The causes of kunika identified by women and men in Bauchi communities differ from those reported to be associated with short birth interval in quantitative studies in low- and middle-income countries. In a recent systematic review [11] only two factors were consistently associated with short birth interval in quantitative studies: shorter duration of breastfeeding and female sex of the previous child. The factors most frequently examined in the reviewed studies included age of the mother, education of the mother, education of the father, and household socio-economic status. Some of the maps in our study mentioned socio-economic status as a factor, but not a strongly influential factor. Age of the mother and education of the mother did not feature at all in the maps, perhaps because in the Bauchi context young age of mothers and low education of women are the norm, and do not explain why some women have kunika and others do not.

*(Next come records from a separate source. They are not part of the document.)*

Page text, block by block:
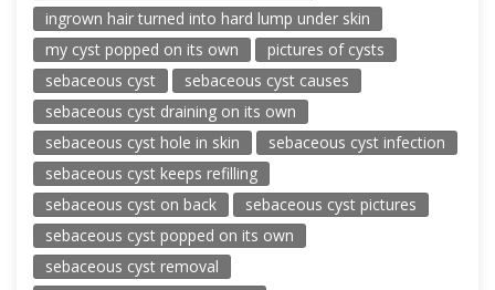
ingrown hair turned into hard lump under skin
my cyst popped on its own
pictures of cysts
sebaceous cyst
sebaceous cyst causes
sebaceous cyst draining on its own
sebaceous cyst hole in skin
sebaceous cyst infection
sebaceous cyst keeps refilling
sebaceous cyst on back
sebaceous cyst pictures
sebaceous cyst popped on its own
sebaceous cyst removal
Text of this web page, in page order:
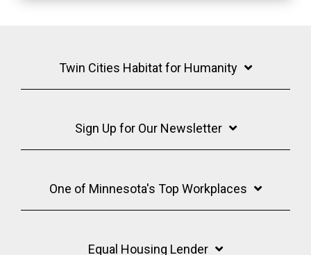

All groups in Bauchi identified frequent sex, with factors leading to this, as a key cause of kunika. Some maps specifically identified early resumption of sexual intercourse during breastfeeding as a cause of kunika. Qualitative studies, in Nigeria and elsewhere, have explored the dynamics of sexual contact after the birth of a child and during the period of breastfeeding; some have pointed to abandonment of traditional practices and taboos during this period as a cause of short birth interval [37,38,39]. Some of the dynamics around sexual intercourse between couples might have changed with the cultural transition towards more modern lifestyles and consequent changes in conservative sexual behaviour and social taboo [37, 38]. A study in the south of Nigeria found that loss of traditional healthcare practices was associated with more western education [40]. However, most studies examining maternal education and birth interval have found shorter birth interval associated with less maternal education [11]. The mapping groups in Bauchi talked openly about the use of aphrodisiacs and pornography as causes of frequent sex and hence kunika. Use of herbal aphrodisiacs is reportedly common among women in northern Nigeria [41, 42]. We are not aware of any other study reporting that men and women link the use of aphrodisiacs to kunika.

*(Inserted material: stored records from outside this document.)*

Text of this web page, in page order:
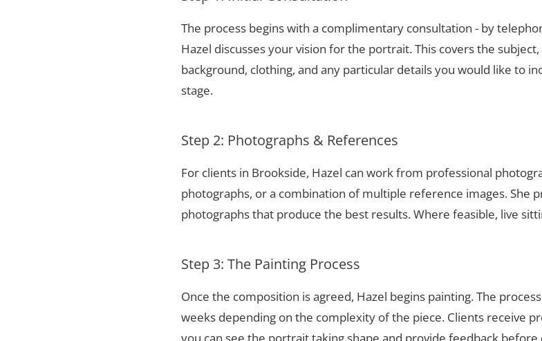
The process begins with a complimentary consultation - by
Hazel discusses your vision for the portrait. This covers the
background, clothing, and any particular details you would like to
stage.
Step 2: Photographs & References
For clients in Brookside, Hazel can work from professional
photographs, or a combination of multiple reference images. She
photographs that produce the best results. Where feasible, live
Step 3: The Painting Process
Once the composition is agreed, Hazel begins painting. The
weeks depending on the complexity of the piece. Clients receive

Participants identified use of contraception as influential in reducing kunika, counteracting the influence of frequent sex. Most studies reporting an association between contraceptive use and birth interval in low- and middle-income countries have found a longer birth interval among women using contraception [11]. One multi-country analysis of data from Demographic and Health Surveys found shorter birth interval associated with modern contraceptive use, possibly because women began using contraception after experiencing an unintended short birth interval [43]. Notes from the sessions discussing the summary maps in Bauchi indicated that participants felt people would not be willing to reduce sexual contact but would be interested to use contraception to make such contacts less likely to lead to kunika. Focus group discussions with women in Nigeria suggested that they rated the risks of short birth interval as greater than the risks of modern temporary methods of contraception [44].

All the mapping groups identified family dynamics as an important cause of kunika and identified modification of these dynamics as crucial to tackling kunika. These dynamics help to explain why people may continue to practise kunika, even when they know it has adverse consequences [10]. The category includes the interaction between spouses (including interactions between co-wives), motivations to have more children and the influence of extended family and neighbours. Decisions about child spacing and family size are complex, and not well-reflected by the narrow concept of “unmet need for contraception”. Simply urging women to use contraception, without considering conflicting family dynamics, is unlikely to succeed.

Other studies in Nigeria have reported family dynamics that favour a short birth interval, such as a desire to have a large family, the need for children for a workforce, the influence of in-laws, and uncertainty surrounding children’s survival [45, 46]. Children as a source of male pride and competition between co-wives may favour short birth interval in Kenya [38]. We considered “desire for a child of a particular sex” as part of the category of family dynamics. This was often, although not always, a desire to have a male child when the preceding child was a girl. Previous studies in Ethiopia reported a shorter birth interval if the previous child was female [47, 48], and this was also reported in some ethnic groups in Nigeria [46].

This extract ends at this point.